Мои часы чуть не расплавились — так я прожигал их взглядом. Как могли какие-то жалкие минуты казаться бесконечными бессмертному существу? А что же тогда о говорить о вечности?
К концу урока мистера Варнера мои челюсти свело от напряжения. За этот час я усвоил гораздо больше тригонометрии, чем английского. Белла и Джессика больше не разговаривали, но Джессика то и дело бросала на Беллу многозначительные взгляды. А один раз Белла опять заалелась без всякой видимой причины.
Да когда же, наконец, этот ланч!
Я надеялся, что Джессика вновь подступится к Белле со своими вопросами после окончания урока, но Белла опередила её.
Как только прозвенел звонок, Белла повернулась к Джессике.
— На английском Майк спросил меня, говорила ли ты что-нибудь про вечер понедельника, — сказала Белла, улыбнувшись уголками губ. Я обомлел, поняв, что она задумала: нападение — лучшая защита.
"Майк спрашивал про меня?" Радость внезапно сделала Джессику обыкновенной, жаждущей счастья девушкой, мысли её смягчились и потеряли свою обычную язвительность. — Ты шутишь! Что ты ему сказала?
— Сказала, что ты получила массу удовольствия — и он страшно обрадовался.
— Расскажи слово в слово, что он тебе сказал и что ты ему сказала!
По-видимому, это всё, что я смогу выудить сегодня из Джессики. Коварная Белла улыбалась так, как будто думала в точности то же самое. Как будто выиграла раунд.

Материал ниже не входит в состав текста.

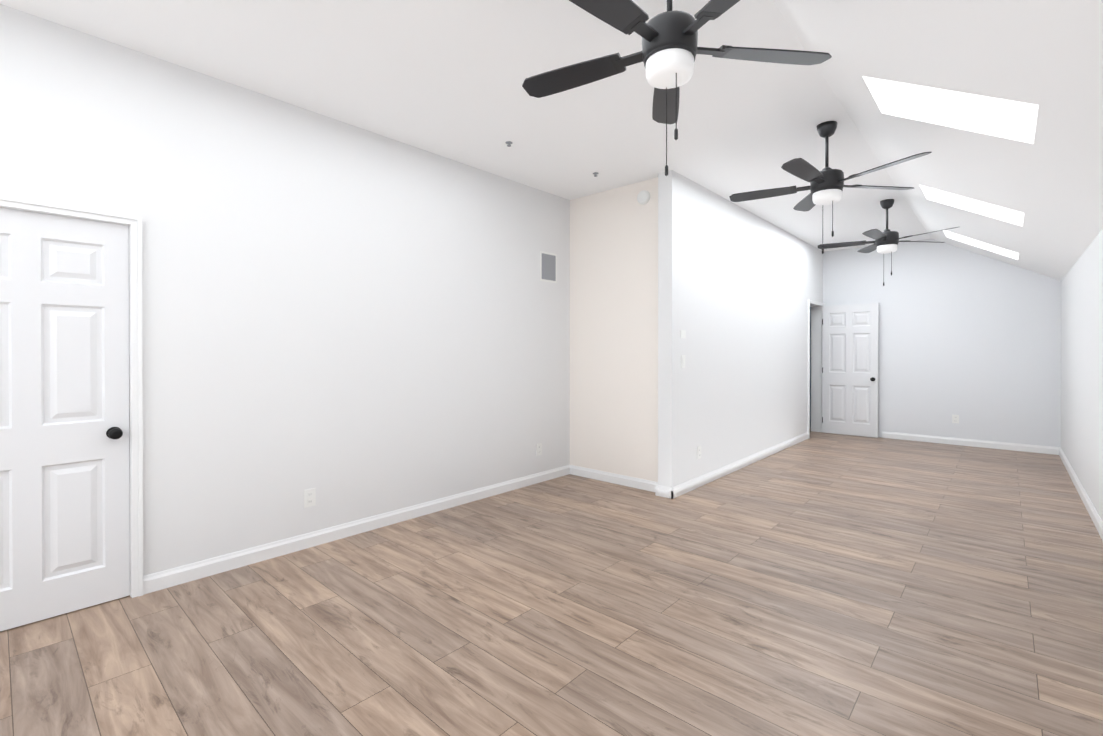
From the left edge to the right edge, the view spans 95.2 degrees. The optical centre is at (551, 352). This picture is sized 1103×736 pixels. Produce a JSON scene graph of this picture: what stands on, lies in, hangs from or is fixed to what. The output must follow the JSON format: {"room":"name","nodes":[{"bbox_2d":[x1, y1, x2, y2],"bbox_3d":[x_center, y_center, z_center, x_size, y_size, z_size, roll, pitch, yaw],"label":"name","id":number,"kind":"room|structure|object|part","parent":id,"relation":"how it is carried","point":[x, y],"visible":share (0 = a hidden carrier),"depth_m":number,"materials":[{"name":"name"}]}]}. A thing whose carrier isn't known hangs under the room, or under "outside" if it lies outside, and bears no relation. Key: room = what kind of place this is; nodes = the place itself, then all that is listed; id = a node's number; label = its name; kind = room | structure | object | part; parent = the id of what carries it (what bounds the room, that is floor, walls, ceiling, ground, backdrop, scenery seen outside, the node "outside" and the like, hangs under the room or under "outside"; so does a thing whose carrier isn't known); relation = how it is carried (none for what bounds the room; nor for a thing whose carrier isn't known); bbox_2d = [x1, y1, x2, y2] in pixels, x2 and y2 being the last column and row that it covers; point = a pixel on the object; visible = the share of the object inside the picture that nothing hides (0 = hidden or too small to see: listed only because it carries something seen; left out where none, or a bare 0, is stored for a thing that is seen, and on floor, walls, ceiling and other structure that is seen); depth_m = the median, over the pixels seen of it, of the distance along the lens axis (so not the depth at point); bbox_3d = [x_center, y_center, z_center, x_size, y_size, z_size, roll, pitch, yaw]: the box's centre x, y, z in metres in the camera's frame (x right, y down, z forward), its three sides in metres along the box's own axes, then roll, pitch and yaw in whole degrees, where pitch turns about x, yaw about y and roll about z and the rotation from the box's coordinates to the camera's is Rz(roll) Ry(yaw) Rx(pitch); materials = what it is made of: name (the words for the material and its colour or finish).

Ладно, дайте только дожить до ланча! Уж будьте уверены, я добьюсь большего успеха в вытягивании у Беллы ответов, чем Джессика.
На протяжении четвёртого урока мне приходилось заставлять себя хотя бы изредка посещать голову Джессики. У меня больше не хватало терпения выносить её навязчивые мысли о Майке Ньютоне. За последние две недели он стал мне поперёк горла. Ему вообще везёт по-крупному — пусть скажет спасибо, что он ещё жив.
Мы с Элис вяло пропрыгали всю физкультуру, как это всегда бывало, когда мы имели дело с человеческой физической активностью. Это был первый день игры в бадминтон. Разумеется, мы с ней играли за одну команду. Я скучающе вздыхал, не торопясь взмахивал ракеткой и медленно посылал волан на другую сторону. Лорен Мэллори, которая была в другой команде, мазала. Элис вертела своей ракеткой, словно жезлом, и считала мух на потолке.
Мы все ненавидели физкультуру, особенно Эмметт. Игры, в которых что-то надо было куда-то бросать, были оскорблением его личной философии. Сегодня физкультура была ещё невыносимей, чем всегда. Обычное раздражение Эмметта по сравнению с моим сегодняшним спортивным настроением показалось бы образцом выдержки и долготерпения.